Below are records with pictures in them; print them exactly, omitting the pictures.

Given records below:

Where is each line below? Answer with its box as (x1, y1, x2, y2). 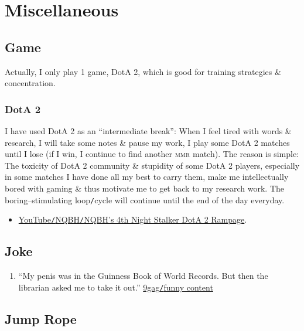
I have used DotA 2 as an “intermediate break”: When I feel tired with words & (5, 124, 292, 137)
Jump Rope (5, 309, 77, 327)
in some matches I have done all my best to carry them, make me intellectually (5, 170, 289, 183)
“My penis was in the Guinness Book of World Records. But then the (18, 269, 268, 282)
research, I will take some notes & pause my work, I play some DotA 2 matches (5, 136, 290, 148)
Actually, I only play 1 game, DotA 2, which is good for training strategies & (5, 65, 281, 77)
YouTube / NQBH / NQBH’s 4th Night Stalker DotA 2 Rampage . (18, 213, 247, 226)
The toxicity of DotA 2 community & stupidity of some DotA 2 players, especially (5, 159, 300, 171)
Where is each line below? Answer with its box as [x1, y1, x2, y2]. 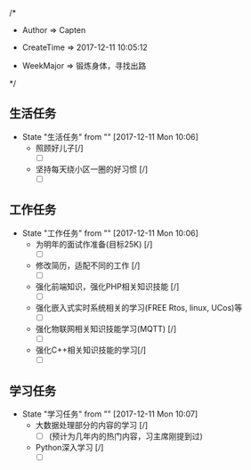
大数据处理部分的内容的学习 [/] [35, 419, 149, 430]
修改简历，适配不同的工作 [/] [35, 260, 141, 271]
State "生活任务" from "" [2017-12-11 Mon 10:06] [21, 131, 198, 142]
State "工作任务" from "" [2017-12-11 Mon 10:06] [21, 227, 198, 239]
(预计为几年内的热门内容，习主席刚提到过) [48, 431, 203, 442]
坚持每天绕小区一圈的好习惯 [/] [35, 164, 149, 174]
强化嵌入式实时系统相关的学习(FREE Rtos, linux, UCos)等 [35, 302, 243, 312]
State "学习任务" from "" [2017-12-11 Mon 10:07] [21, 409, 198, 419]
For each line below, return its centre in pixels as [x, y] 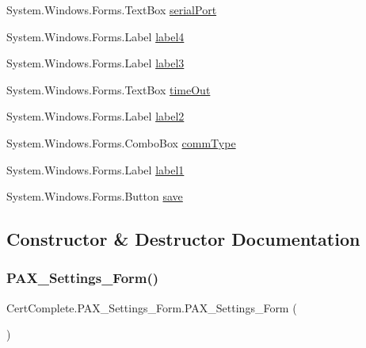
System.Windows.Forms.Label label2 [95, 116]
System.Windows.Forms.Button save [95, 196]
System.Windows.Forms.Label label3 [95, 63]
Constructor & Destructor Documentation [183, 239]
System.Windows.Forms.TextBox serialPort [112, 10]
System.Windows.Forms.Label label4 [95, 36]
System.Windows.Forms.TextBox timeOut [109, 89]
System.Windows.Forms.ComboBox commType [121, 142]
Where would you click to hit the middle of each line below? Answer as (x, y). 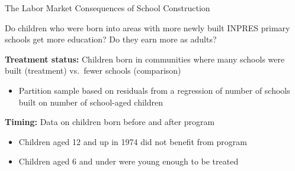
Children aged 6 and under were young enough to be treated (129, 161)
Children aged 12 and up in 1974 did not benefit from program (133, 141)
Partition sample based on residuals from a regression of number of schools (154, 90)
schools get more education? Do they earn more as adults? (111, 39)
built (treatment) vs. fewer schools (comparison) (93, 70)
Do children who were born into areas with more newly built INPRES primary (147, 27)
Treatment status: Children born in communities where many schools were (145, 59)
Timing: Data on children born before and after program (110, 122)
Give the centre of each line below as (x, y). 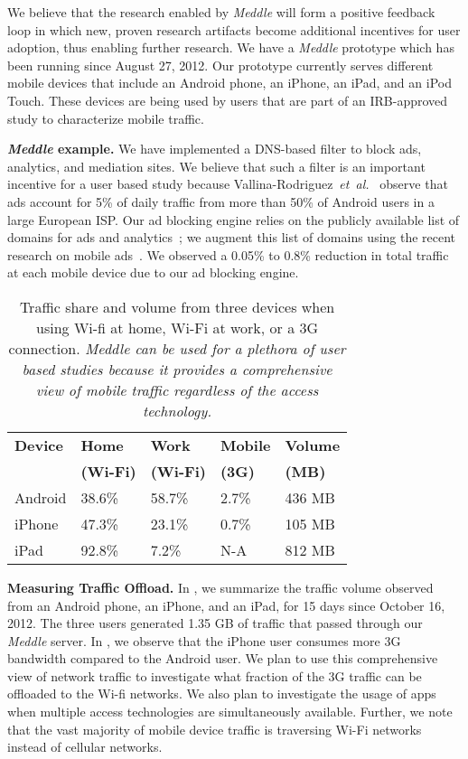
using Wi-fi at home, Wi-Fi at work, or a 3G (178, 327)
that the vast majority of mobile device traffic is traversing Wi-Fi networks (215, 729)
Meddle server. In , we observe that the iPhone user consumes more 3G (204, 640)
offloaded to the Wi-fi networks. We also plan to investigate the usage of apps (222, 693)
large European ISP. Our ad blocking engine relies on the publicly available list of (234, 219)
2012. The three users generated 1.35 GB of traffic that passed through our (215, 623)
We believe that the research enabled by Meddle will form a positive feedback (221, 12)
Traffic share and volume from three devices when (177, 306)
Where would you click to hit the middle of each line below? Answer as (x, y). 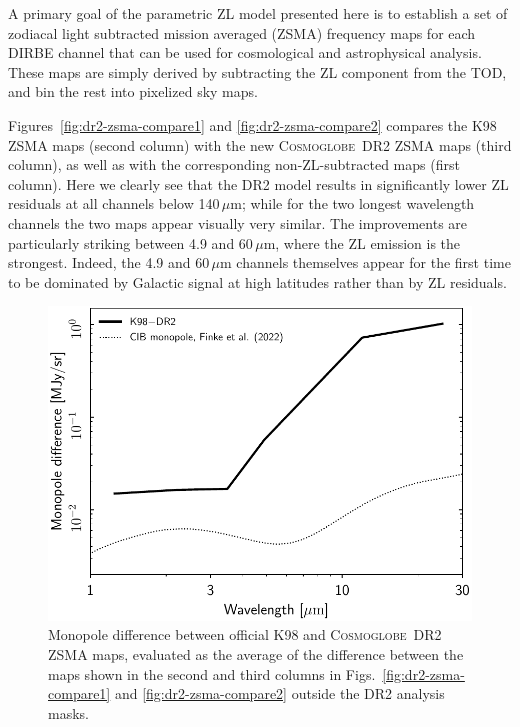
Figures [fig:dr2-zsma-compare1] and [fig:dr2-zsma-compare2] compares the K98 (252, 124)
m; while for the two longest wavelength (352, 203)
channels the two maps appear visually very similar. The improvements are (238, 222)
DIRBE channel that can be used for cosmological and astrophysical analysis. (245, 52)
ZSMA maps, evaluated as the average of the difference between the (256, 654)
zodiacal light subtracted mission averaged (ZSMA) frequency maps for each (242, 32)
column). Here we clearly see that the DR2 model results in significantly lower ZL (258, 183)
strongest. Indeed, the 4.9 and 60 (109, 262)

End of Given records.

◆ **Reply to the exercise**
Where is each line below? Answer with its box as (x1, y1, x2, y2). 
I have used DotA 2 as an “intermediate break”: When I feel tired with words & (5, 124, 292, 137)
Jump Rope (5, 309, 77, 327)
in some matches I have done all my best to carry them, make me intellectually (5, 170, 289, 183)
“My penis was in the Guinness Book of World Records. But then the (18, 269, 268, 282)
research, I will take some notes & pause my work, I play some DotA 2 matches (5, 136, 290, 148)
Actually, I only play 1 game, DotA 2, which is good for training strategies & (5, 65, 281, 77)
YouTube / NQBH / NQBH’s 4th Night Stalker DotA 2 Rampage . (18, 213, 247, 226)
The toxicity of DotA 2 community & stupidity of some DotA 2 players, especially (5, 159, 300, 171)
Where is each line below? Answer with its box as [x1, y1, x2, y2]. 
大数据处理部分的内容的学习 [/] [35, 419, 149, 430]
修改简历，适配不同的工作 [/] [35, 260, 141, 271]
State "生活任务" from "" [2017-12-11 Mon 10:06] [21, 131, 198, 142]
State "工作任务" from "" [2017-12-11 Mon 10:06] [21, 227, 198, 239]
(预计为几年内的热门内容，习主席刚提到过) [48, 431, 203, 442]
坚持每天绕小区一圈的好习惯 [/] [35, 164, 149, 174]
强化嵌入式实时系统相关的学习(FREE Rtos, linux, UCos)等 [35, 302, 243, 312]
State "学习任务" from "" [2017-12-11 Mon 10:07] [21, 409, 198, 419]
For each line below, return its centre in pixels as [x, y] 
System.Windows.Forms.Label label2 [95, 116]
System.Windows.Forms.Button save [95, 196]
System.Windows.Forms.Label label3 [95, 63]
Constructor & Destructor Documentation [183, 239]
System.Windows.Forms.TextBox serialPort [112, 10]
System.Windows.Forms.Label label4 [95, 36]
System.Windows.Forms.TextBox timeOut [109, 89]
System.Windows.Forms.ComboBox commType [121, 142]
Where would you click to hit the middle of each line below? Answer as (x, y). 
Children aged 6 and under were young enough to be treated (129, 161)
Children aged 12 and up in 1974 did not benefit from program (133, 141)
Partition sample based on residuals from a regression of number of schools (154, 90)
schools get more education? Do they earn more as adults? (111, 39)
built (treatment) vs. fewer schools (comparison) (93, 70)
Do children who were born into areas with more newly built INPRES primary (147, 27)
Treatment status: Children born in communities where many schools were (145, 59)
Timing: Data on children born before and after program (110, 122)
Give the centre of each line below as (x, y). 
using Wi-fi at home, Wi-Fi at work, or a 3G (178, 327)
that the vast majority of mobile device traffic is traversing Wi-Fi networks (215, 729)
Meddle server. In , we observe that the iPhone user consumes more 3G (204, 640)
offloaded to the Wi-fi networks. We also plan to investigate the usage of apps (222, 693)
large European ISP. Our ad blocking engine relies on the publicly available list of (234, 219)
2012. The three users generated 1.35 GB of traffic that passed through our (215, 623)
We believe that the research enabled by Meddle will form a positive feedback (221, 12)
Traffic share and volume from three devices when (177, 306)
Where would you click to hit the middle of each line below? Answer as (x, y). 
Figures [fig:dr2-zsma-compare1] and [fig:dr2-zsma-compare2] compares the K98 (252, 124)
m; while for the two longest wavelength (352, 203)
channels the two maps appear visually very similar. The improvements are (238, 222)
DIRBE channel that can be used for cosmological and astrophysical analysis. (245, 52)
ZSMA maps, evaluated as the average of the difference between the (256, 654)
zodiacal light subtracted mission averaged (ZSMA) frequency maps for each (242, 32)
column). Here we clearly see that the DR2 model results in significantly lower ZL (258, 183)
strongest. Indeed, the 4.9 and 60 (109, 262)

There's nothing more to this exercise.